Loeb Stadium
- Interactive map of Loeb Stadium
- Former names: Columbian Park Recreational Center (1940–1971)^{[citation needed]}
- Address: Wallace Avenue and Main Street (Columbian Park)
- Location: Lafayette, Indiana
- Coordinates: 40°24′45″N 86°52′18″W﻿ / ﻿40.412597°N 86.871568°W
- Capacity: 3,500^{[citation needed]}

Construction
- Built: 1940
- Opened: 1940^{[citation needed]}
- Demolished: September 4, 2019
- Architect: Walter Scholer
- Builder: H.G. Christman Co.

Tenants
- Lafayette Aviators (PL) 2016–2019 Jefferson High School Bronchos (IHSAA) 1941–2019 Ohio Valley Redcoats (FL) 2005 Lafayette Leopards (GrCL) 1994 Lafayette Red Sox (ML) 1956–1957 Lafayette Chiefs (MOVL) 1955

Website
- Official website

= Loeb Stadium (1940) =

Demolished stadium in Indiana, US

Loeb Stadium was a stadium in Columbian Park in Lafayette, Indiana, United States. It was primarily used for baseball and had most recently been the home of the Lafayette Aviators of the Prospect League.

Previously, it was the home of Ohio Valley Redcoats of the independent Frontier League, and later the Lafayette Leopards of the now defunct Great Central League.

==History==
Opened in 1940 as Columbian Park Recreational Center, Loeb Stadium had a capacity of 3,500 people. From 1943 until 1945, the stadium hosted Spring training for Major League Baseball's Cleveland Indians when teams were forced to hold their training closer to their home cities due to restrictions in place as a result of the United States' participation in World War II. At that time, the stadium was home to a Class A affiliate of the Indians.

It also hosted the minor league Lafayette Red Sox, a founding franchise of the Midwest League in 1956. In 1957, the Red Sox moved to Waterloo, Iowa, and later to Lansing, Michigan, where they are known today as the Lansing Lugnuts.

In amateur baseball, it was home to the Colt League Baseball World Series 48 out of 49 years (1969–1971 and 1973–2017) until the event moved to Rent One Park in Marion, Illinois in 2018. The Jefferson High School Bronchos used the stadium for their home games, competing in games sanctioned by the Indiana High School Athletic Association (IHSAA).
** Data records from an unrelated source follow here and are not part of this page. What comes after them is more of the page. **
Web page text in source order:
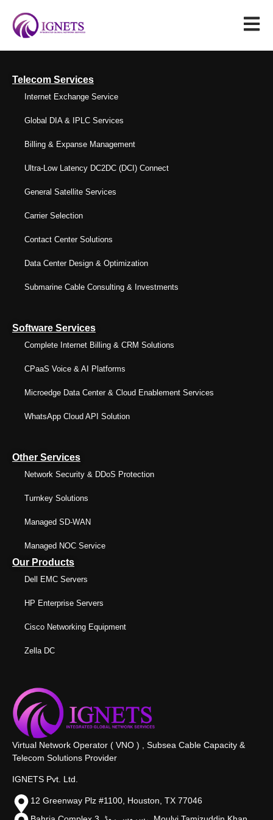
Telecom Services
Internet Exchange Service
Global DIA & IPLC Services
Billing & Expanse Management
Ultra-Low Latency DC2DC (DCI) Connect
General Satellite Services
Carrier Selection
Contact Center Solutions
Data Center Design & Optimization
Submarine Cable Consulting & Investments
Software Services
Complete Internet Billing & CRM Solutions
CPaaS Voice & AI Platforms
Microedge Data Center & Cloud Enablement Services
WhatsApp Cloud API Solution
Other Services
Network Security & DDoS Protection
Turnkey Solutions
Managed SD-WAN
Managed NOC Service
Our Products
Dell EMC Servers
HP Enterprise Servers
Cisco Networking Equipment
Zella DC
Virtual Network Operator ( VNO ) , Subsea Cable Capacity &
Telecom Solutions Provider
IGNETS Pvt. Ltd.
12 Greenway Plz #1100, Houston, TX 77046
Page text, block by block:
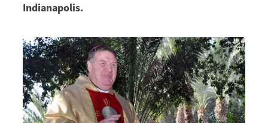
Indianapolis.
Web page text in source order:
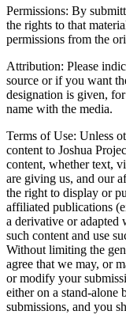
Permissions: By
the rights to that
permissions from the
Attribution: Please
source or if you want
designation is given,
name with the media.
Terms of Use: Unless
content to Joshua
content, whether text,
are giving us, and our
the right to display or
affiliated publications
a derivative or adapted
such content and use
Without limiting the
agree that we may, or
or modify your
either on a stand-alone
submissions, and you
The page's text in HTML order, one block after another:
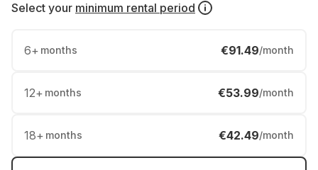
Select your minimum rental period
6+ months €91.49/month
12+ months €53.99/month
18+ months €42.49/month
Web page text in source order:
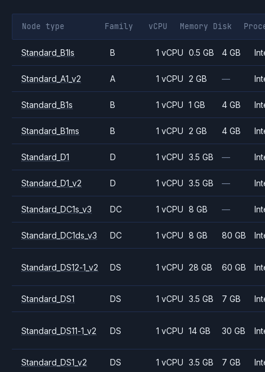
Node type Family vCPU Memory Disk
Standard_B1ls B 1 vCPU 0.5 GB 4 GB
Standard_A1_v2 A 1 vCPU 2 GB —
Standard_B1s B 1 vCPU 1 GB 4 GB
Standard_B1ms B 1 vCPU 2 GB 4 GB
Standard_D1 D 1 vCPU 3.5 GB —
Standard_D1_v2 D 1 vCPU 3.5 GB —
Standard_DC1s_v3 DC 1 vCPU 8 GB —
Standard_DC1ds_v3 DC 1 vCPU 8 GB 80 GB
Standard_DS12-1_v2 DS 1 vCPU 28 GB 60 GB
Standard_DS1 DS 1 vCPU 3.5 GB 7 GB
Standard_DS11-1_v2 DS 1 vCPU 14 GB 30 GB
Standard_DS1_v2 DS 1 vCPU 3.5 GB 7 GB
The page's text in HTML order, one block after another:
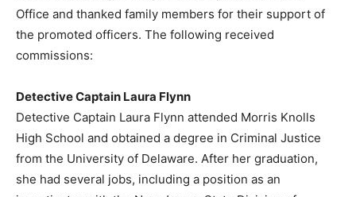
Office and thanked family members for their support of
the promoted officers. The following received
commissions:
Detective Captain Laura Flynn
Detective Captain Laura Flynn attended Morris Knolls
High School and obtained a degree in Criminal Justice
from the University of Delaware. After her graduation,
she had several jobs, including a position as an
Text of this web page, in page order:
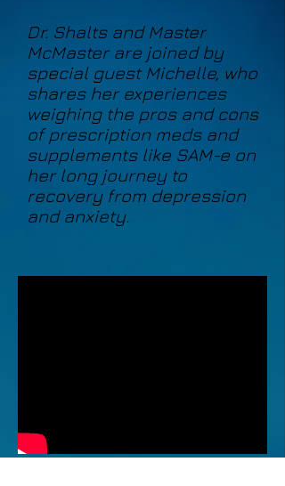
Dr. Shalts and Master
McMaster are joined by
special guest Michelle, who
shares her experiences
weighing the pros and cons
of prescription meds and
supplements like SAM-e on
her long journey to
recovery from depression
and anxiety.
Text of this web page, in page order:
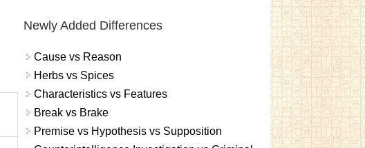
Newly Added Differences
Cause vs Reason
Herbs vs Spices
Characteristics vs Features
Break vs Brake
Premise vs Hypothesis vs Supposition
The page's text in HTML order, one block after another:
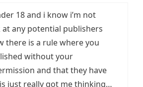
18 and i know i’m not
any potential publishers
there is a rule where you
without your
and that they have
just really got me thinking…

It hosted the IHSAA baseball state finals four times, lastly in 2005.

For the 2016 season, the Jamestown Jammers moved to Lafayette and began play in the Prospect League as the Aviators.

==Replacement==
At the conclusion of the 2019 Prospect League season, the stadium was closed and demolished to make way for a new Loeb Stadium which opened March 31, 2021. The Aviators were supposed to play the 2020 season at Purdue University's Alexander Field; however, their 2020 season was suspended when Purdue closed their athletic facilities due to the COVID-19 pandemic.
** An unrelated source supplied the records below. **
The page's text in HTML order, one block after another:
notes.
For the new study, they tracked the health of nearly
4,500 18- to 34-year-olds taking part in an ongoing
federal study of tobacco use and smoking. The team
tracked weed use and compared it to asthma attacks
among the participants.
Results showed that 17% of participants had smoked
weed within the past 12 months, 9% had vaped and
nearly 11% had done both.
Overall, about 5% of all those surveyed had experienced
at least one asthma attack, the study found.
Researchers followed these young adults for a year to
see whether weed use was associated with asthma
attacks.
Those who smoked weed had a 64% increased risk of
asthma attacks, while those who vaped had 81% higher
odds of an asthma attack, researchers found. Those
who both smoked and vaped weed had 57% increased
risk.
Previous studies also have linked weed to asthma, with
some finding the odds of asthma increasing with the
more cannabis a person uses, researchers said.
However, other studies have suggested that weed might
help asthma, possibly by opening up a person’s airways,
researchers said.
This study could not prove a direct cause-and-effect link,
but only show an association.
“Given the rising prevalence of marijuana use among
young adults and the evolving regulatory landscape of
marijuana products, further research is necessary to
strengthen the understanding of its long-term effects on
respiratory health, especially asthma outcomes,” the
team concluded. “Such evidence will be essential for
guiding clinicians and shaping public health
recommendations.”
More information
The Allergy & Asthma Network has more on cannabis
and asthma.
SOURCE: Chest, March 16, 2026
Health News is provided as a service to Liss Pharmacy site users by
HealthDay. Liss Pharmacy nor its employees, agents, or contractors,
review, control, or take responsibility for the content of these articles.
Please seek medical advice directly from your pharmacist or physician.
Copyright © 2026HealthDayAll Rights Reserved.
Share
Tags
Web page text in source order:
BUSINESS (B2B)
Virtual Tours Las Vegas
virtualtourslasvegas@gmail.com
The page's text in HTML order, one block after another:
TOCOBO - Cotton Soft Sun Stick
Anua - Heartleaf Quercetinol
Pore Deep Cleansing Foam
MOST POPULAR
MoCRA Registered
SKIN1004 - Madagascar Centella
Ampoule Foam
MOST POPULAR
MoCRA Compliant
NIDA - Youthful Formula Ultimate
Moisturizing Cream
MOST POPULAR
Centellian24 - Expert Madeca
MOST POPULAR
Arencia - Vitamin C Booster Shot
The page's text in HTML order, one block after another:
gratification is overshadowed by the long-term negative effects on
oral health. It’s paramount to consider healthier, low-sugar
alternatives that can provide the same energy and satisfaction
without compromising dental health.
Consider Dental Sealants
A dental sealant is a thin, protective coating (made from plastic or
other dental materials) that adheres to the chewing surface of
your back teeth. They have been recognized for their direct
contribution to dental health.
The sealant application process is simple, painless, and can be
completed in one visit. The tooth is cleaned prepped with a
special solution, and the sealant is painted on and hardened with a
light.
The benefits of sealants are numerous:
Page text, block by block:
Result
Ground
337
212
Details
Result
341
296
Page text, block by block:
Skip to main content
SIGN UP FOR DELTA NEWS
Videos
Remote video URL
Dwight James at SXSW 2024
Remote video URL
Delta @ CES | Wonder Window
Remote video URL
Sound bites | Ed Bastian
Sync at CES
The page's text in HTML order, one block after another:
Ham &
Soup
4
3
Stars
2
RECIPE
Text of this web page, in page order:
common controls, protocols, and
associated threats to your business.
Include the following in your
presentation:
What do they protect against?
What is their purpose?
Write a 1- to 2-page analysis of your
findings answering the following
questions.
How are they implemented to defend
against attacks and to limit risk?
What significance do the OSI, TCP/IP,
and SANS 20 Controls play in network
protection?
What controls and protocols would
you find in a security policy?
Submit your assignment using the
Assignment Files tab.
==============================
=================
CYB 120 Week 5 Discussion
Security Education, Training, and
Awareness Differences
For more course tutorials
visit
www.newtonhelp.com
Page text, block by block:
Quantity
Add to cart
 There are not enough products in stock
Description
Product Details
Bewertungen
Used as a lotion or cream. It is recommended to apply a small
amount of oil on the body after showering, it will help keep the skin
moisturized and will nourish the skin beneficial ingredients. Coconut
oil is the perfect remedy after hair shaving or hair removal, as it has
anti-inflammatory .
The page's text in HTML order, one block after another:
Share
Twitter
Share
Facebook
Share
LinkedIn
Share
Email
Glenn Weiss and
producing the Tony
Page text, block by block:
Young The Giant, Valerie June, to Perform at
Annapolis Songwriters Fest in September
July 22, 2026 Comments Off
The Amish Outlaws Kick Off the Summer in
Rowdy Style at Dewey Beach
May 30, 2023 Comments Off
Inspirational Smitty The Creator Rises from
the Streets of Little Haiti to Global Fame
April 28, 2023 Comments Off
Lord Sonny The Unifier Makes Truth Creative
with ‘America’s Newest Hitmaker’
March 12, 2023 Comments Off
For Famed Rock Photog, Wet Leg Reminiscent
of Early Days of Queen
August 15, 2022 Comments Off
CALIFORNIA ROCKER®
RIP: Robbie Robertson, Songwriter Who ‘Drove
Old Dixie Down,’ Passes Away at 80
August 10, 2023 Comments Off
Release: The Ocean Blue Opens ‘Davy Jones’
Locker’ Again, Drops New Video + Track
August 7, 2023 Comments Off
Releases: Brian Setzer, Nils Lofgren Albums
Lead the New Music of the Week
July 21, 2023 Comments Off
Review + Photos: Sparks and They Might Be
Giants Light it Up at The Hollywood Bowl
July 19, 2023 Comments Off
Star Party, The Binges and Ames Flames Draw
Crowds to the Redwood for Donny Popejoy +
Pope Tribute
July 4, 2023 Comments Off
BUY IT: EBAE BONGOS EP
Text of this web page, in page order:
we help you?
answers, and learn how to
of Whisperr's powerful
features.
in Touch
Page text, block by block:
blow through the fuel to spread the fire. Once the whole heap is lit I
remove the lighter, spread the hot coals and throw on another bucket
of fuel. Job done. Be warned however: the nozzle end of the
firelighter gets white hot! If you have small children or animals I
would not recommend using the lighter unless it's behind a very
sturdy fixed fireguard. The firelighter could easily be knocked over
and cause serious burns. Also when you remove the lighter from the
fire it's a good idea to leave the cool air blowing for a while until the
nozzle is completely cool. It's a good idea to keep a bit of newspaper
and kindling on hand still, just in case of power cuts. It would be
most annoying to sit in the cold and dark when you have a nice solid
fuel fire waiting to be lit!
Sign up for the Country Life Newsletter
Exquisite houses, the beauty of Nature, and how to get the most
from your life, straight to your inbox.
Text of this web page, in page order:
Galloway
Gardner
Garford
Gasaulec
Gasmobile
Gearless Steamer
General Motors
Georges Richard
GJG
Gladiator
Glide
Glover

The project, at a cost of $20 million, saw the stadium's configuration flipped, placing home plate in what had been center field. The original seating area was removed and made part of Columbian Park surrounding the stadium. New suites and outdoor group seating areas were added. The stadium's grass playing surface was replaced with a synthetic turf to allow the facility to host additional types of events, and the seating capacity was decreased from 3,500 to 2,600. Additionally, the playing surface was lowered by seven feet, allowing for improved sightlines from all stadium seats. The project was paid for using economic development income tax (EDIT) rather than property taxes.